Cassandra Output
PLEASE NOTE: This documentation applies to an earlier version. For the most recent documentation, visit the Pentaho Enterprise Edition documentation site.
Description
The Cassandra Output step allows data to be written to a Cassandra column family (table)
Options
Connection Tab
Option | Definition |
---|---|
Step name | The name of this step as it appears in the transformation workspace. |
Cassandra host | Connection host name input field. |
Cassandra port | Connection host port number input field. |
Socket timeout | Sets an optional connection timeout period, specified in milliseconds. |
Username | Target keyspace and/or family (table) authentication details input field. |
Password | Target keyspace and/or family (table) authentication details input field. |
Keyspace | Input field for the keyspace (database) name. |
Write Options Tab
The Cassandra Output step provides a number of options that control what and how data is written to the target Cassandra keyspace.

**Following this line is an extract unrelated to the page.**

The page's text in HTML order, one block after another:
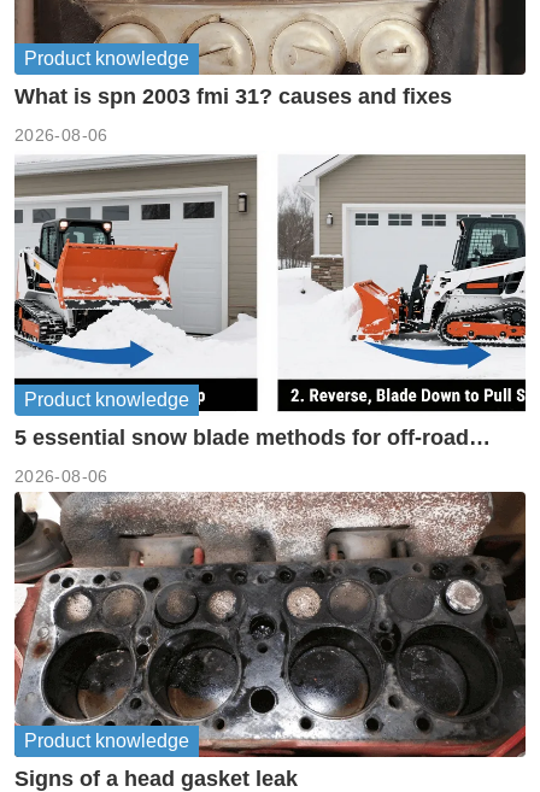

This tab contains connection details and basic query information, in particular, how to connect to Cassandra and execute a CQL (Cassandra query language) query to retrieve rows from a column family (table).

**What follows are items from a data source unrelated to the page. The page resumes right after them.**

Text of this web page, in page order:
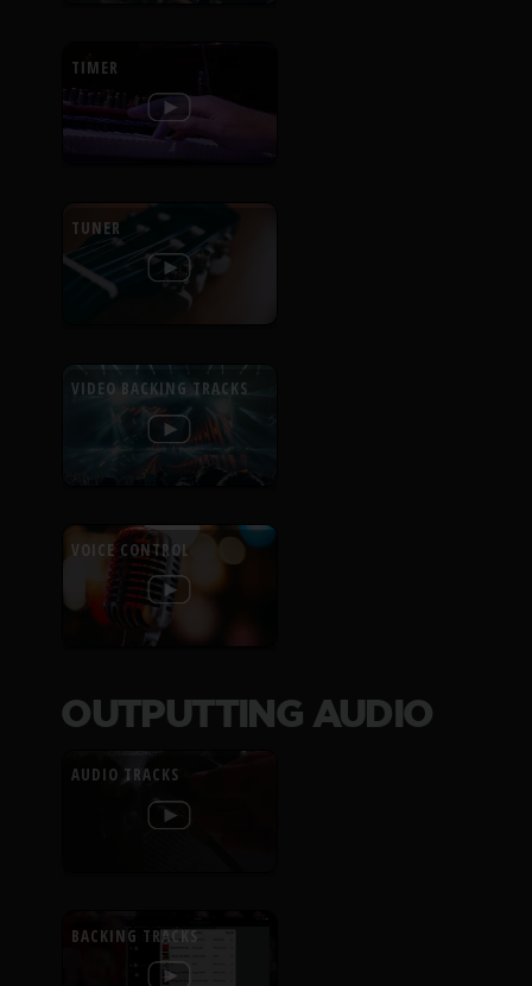
TIMER
TUNER
VIDEO BACKING TRACKS
VOICE CONTROL
OUTPUTTING AUDIO
AUDIO TRACKS
BACKING TRACKS
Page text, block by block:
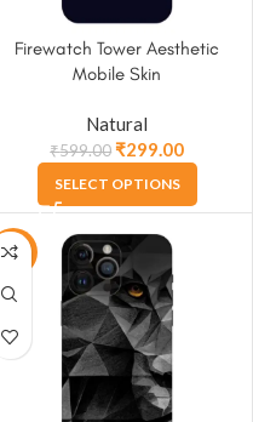
Firewatch Tower Aesthetic
Mobile Skin
Natural
₹599.00 ₹299.00
SELECT OPTIONS
-50%
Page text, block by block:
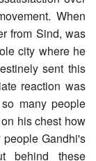
When
from Sind, was
city where he
sent this
reaction was
many people
his chest how
Gandhi's
behind these

Important: Note that Cassandra Output does not check the types of incoming columns against matching columns in the Cassandra metadata. Incoming values are formatted into appropriate string values for use in a textual CQL INSERT statement according to PDI's field metadata. If resulting values cannot be parsed by the Cassandra column validator for a particular column then an error results.

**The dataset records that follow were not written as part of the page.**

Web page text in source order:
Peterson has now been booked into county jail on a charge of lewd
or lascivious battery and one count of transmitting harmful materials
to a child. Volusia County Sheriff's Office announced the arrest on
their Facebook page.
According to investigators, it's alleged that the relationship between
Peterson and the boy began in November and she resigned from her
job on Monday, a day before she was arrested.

Cassandra Output converts PDI's dense row format into sparse data by ignoring incoming field values that are null.
Option | Definition |
---|---|
Column family (table) | Input field to specify the column family, to which the incoming rows should be written. |
Get column family names button | Populates the drop-down box with names of all the column families that exist in the specified keyspace. |
Consistency level | Input field enables an explicit write consistency to be specified. Valid values are: ZERO, ONE, ANY, QUORUM and ALL. The Cassandra default is ONE. |
The Show schema button at the lower right-hand side of the UI pops up a dialog that shows meta data for the specified column family.
Schema Options Tab
Option | Definition |
---|---|
Host for schema updates | The Cassandra schema host name. |
Port for schema updates | The Cassandra schema port number. |
Create column family | If checked, enables the step to create the named column family if it does not already exist. |
Table creation WITH clause | Use to specify additions to the table creation WITH clause. |
Truncate column family | If checked, specifies whether any existing data should be deleted from the named column family before inserting incoming rows. |
Update column family metadata | If checked, updates the column family metadata with information on incoming fields not already present, when option is selected. If this option is not selected, then any unknown incoming fields are ignored unless the Insert fields not in column metadata option is enabled. |
Insert fields not in column metadata | If checked, inserts the column family metadata in any incoming fields not present, with respect to the default column family validator. This option has no effect if Update column family metadata is selected. |
Use compression | Option compresses (gzip) the text of each BATCH INSERT statement before transmitting it to the node. |
CQL to execute before inserting first row | Use to specify any a priori CQL statements to execute before inserting the first row. |
More Details about Updating Column Family Metadata
Selecting the Update column family meta data option will result in the column family meta data getting updated with information on incoming fields not already present. If this option is not selected, then any unknown incoming fields are ignored unless the Insert fields not in column meta data option is enabled. If the latter is enabled then any incoming fields that are not present in the column family meta data will be inserted with respect to the default column family validator. This option has no effect if Update column family meta data is selected.
Note that Cassandra Output does not check the types of incoming columns against matching columns in the Cassandra meta data. Incoming values are formatted into appropriate string values for use in a textual CQL INSERT statement according to PDI's field meta data. If resulting values can't be parsed by the Cassandra column validator for a particular column then an error will result.
Pre-Insert CQL
Cassandra Output gives the user the option of executing an arbitrary set of CQL statements prior to inserting the first incoming PDI row. This is useful, amongst other things, for creating or dropping secondary indexes on columns. Clicking the CQL to execute before inserting first row button pops up a CQL editor. The user can enter multiple CQL statements as long as each is terminated by a semicolon.
Pre-insert CQL statements are executed after any column family meta data updates for new incoming fields, and before the first row is inserted. This allows for indexes to be created for columns corresponding new incoming fields.
Metadata Injection Support (7.x and later)
All fields of this step support metadata injection. You can use this step with ETL Metadata Injection to pass metadata to your transformation at runtime.